## Exercise instructions:
Would you give the entries again word for word, with no pictures in the copy?

====

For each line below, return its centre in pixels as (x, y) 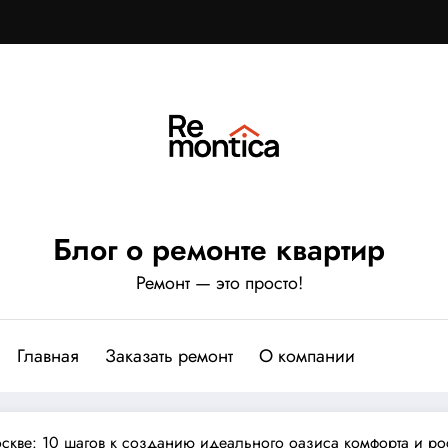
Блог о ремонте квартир (219, 249)
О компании (307, 355)
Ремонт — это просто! (219, 282)
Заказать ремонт (169, 355)
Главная (48, 355)
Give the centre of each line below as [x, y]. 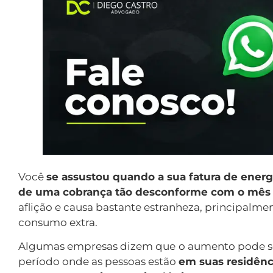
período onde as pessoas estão [98, 262]
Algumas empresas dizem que [97, 246]
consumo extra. [59, 222]
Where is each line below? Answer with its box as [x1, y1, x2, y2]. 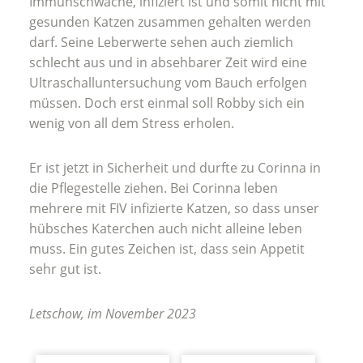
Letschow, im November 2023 [29, 305, 196, 323]
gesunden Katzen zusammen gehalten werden [29, 13, 311, 32]
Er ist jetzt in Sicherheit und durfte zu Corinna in [29, 159, 321, 177]
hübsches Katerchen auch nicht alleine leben [29, 220, 302, 238]
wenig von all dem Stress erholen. [29, 114, 234, 133]
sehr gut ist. [29, 260, 101, 279]
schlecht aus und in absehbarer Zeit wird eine [29, 53, 307, 72]
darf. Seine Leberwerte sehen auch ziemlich [29, 33, 293, 52]
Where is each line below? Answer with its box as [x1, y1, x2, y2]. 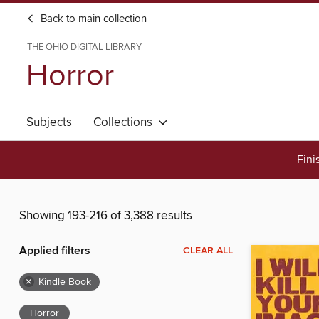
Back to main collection [38, 13, 147, 26]
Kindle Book [38, 276, 91, 289]
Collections [93, 115, 158, 130]
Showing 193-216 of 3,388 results [19, 208, 192, 224]
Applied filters [19, 244, 90, 259]
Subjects [26, 115, 72, 130]
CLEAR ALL [183, 244, 233, 258]
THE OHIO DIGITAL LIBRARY [27, 41, 142, 53]
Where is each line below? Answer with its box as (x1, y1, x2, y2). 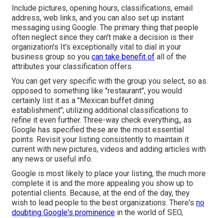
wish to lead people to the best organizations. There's (12, 198, 196, 208)
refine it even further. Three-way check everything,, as (12, 115, 192, 125)
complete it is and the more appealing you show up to (12, 179, 193, 188)
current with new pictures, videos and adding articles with (12, 145, 206, 154)
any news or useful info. (12, 154, 92, 164)
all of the (155, 52, 186, 62)
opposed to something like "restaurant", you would (12, 86, 182, 96)
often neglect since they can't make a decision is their (12, 33, 194, 42)
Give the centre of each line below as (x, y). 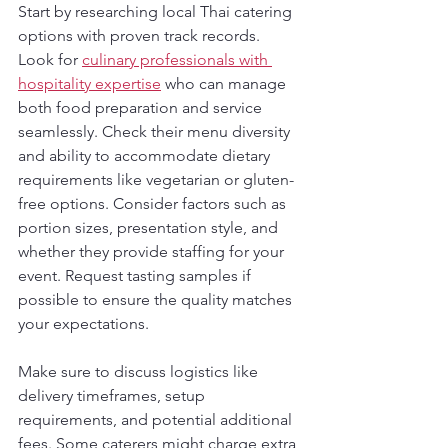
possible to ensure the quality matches (157, 299)
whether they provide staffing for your (153, 251)
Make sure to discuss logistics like (140, 371)
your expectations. (83, 323)
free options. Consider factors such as (154, 203)
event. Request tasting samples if (136, 275)
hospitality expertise (89, 83)
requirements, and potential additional (157, 419)
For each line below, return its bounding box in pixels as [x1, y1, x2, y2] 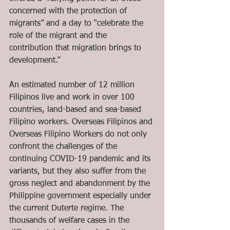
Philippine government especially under [9, 192, 154, 200]
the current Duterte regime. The [9, 204, 126, 213]
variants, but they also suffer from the [9, 167, 148, 176]
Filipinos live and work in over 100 [9, 93, 137, 102]
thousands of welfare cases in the [9, 217, 132, 225]
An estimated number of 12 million [9, 81, 137, 89]
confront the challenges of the [9, 143, 120, 151]
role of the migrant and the [9, 32, 109, 40]
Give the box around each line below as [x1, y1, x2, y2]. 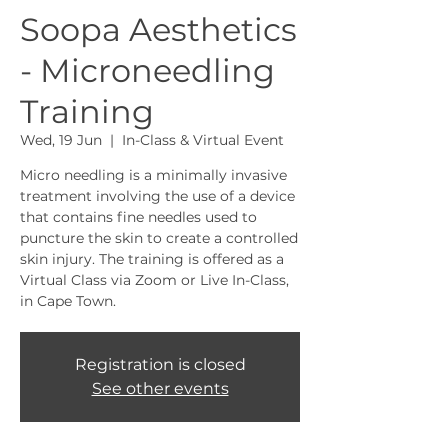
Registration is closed [74, 355, 246, 374]
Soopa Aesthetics [20, 10, 297, 49]
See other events [91, 379, 229, 398]
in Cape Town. [20, 292, 116, 310]
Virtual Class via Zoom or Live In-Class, [20, 271, 289, 289]
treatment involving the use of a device [20, 187, 295, 205]
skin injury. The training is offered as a [20, 250, 284, 268]
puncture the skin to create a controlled [20, 229, 298, 247]
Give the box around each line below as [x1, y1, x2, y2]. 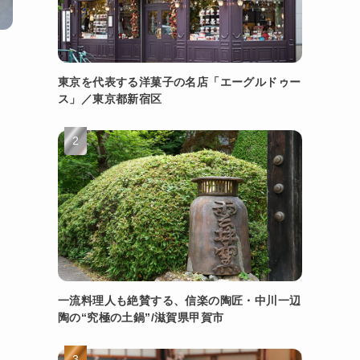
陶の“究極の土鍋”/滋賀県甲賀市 [58, 310, 224, 324]
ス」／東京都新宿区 [58, 92, 162, 105]
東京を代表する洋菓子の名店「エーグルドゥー [58, 75, 301, 88]
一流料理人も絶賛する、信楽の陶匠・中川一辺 [58, 293, 301, 307]
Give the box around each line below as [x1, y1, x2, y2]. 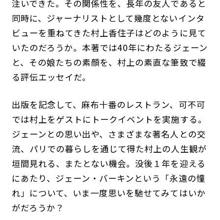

====

## Task result:
For each line below, return its centre in pixels as (x, y) 
Блог о ремонте квартир (219, 249)
О компании (307, 355)
Ремонт — это просто! (219, 282)
Заказать ремонт (169, 355)
Главная (48, 355)
Give the centre of each line below as [x, y]. 
período onde as pessoas estão [98, 262]
Algumas empresas dizem que [97, 246]
consumo extra. [59, 222]
Where is each line below? Answer with its box as [x1, y1, x2, y2]. 
Letschow, im November 2023 [29, 305, 196, 323]
gesunden Katzen zusammen gehalten werden [29, 13, 311, 32]
Er ist jetzt in Sicherheit und durfte zu Corinna in [29, 159, 321, 177]
hübsches Katerchen auch nicht alleine leben [29, 220, 302, 238]
wenig von all dem Stress erholen. [29, 114, 234, 133]
sehr gut ist. [29, 260, 101, 279]
schlecht aus und in absehbarer Zeit wird eine [29, 53, 307, 72]
darf. Seine Leberwerte sehen auch ziemlich [29, 33, 293, 52]
Where is each line below? Answer with its box as [x1, y1, x2, y2]. 
Back to main collection [38, 13, 147, 26]
Kindle Book [38, 276, 91, 289]
Collections [93, 115, 158, 130]
Showing 193-216 of 3,388 results [19, 208, 192, 224]
Applied filters [19, 244, 90, 259]
Subjects [26, 115, 72, 130]
CLEAR ALL [183, 244, 233, 258]
THE OHIO DIGITAL LIBRARY [27, 41, 142, 53]
Where is each line below? Answer with its box as (x1, y1, x2, y2). 
wish to lead people to the best organizations. There's (12, 198, 196, 208)
refine it even further. Three-way check everything,, as (12, 115, 192, 125)
complete it is and the more appealing you show up to (12, 179, 193, 188)
current with new pictures, videos and adding articles with (12, 145, 206, 154)
any news or useful info. (12, 154, 92, 164)
all of the (155, 52, 186, 62)
opposed to something like "restaurant", you would (12, 86, 182, 96)
often neglect since they can't make a decision is their (12, 33, 194, 42)
Give the centre of each line below as (x, y). 
possible to ensure the quality matches (157, 299)
whether they provide staffing for your (153, 251)
Make sure to discuss logistics like (140, 371)
your expectations. (83, 323)
free options. Consider factors such as (154, 203)
event. Request tasting samples if (136, 275)
hospitality expertise (89, 83)
requirements, and potential additional (157, 419)
For each line below, return its bounding box in pixels as [x1, y1, x2, y2] 
Philippine government especially under [9, 192, 154, 200]
the current Duterte regime. The [9, 204, 126, 213]
variants, but they also suffer from the [9, 167, 148, 176]
Filipinos live and work in over 100 [9, 93, 137, 102]
thousands of welfare cases in the [9, 217, 132, 225]
An estimated number of 12 million [9, 81, 137, 89]
confront the challenges of the [9, 143, 120, 151]
role of the migrant and the [9, 32, 109, 40]
Give the box around each line below as [x1, y1, x2, y2]. 
Registration is closed [74, 355, 246, 374]
Soopa Aesthetics [20, 10, 297, 49]
See other events [91, 379, 229, 398]
in Cape Town. [20, 292, 116, 310]
Virtual Class via Zoom or Live In-Class, [20, 271, 289, 289]
treatment involving the use of a device [20, 187, 295, 205]
skin injury. The training is offered as a [20, 250, 284, 268]
puncture the skin to create a controlled [20, 229, 298, 247]
Give the box around each line below as [x1, y1, x2, y2]. 
陶の“究極の土鍋”/滋賀県甲賀市 [58, 310, 224, 324]
ス」／東京都新宿区 [58, 92, 162, 105]
東京を代表する洋菓子の名店「エーグルドゥー [58, 75, 301, 88]
一流料理人も絶賛する、信楽の陶匠・中川一辺 [58, 293, 301, 307]
Give the box around each line below as [x1, y1, x2, y2]. 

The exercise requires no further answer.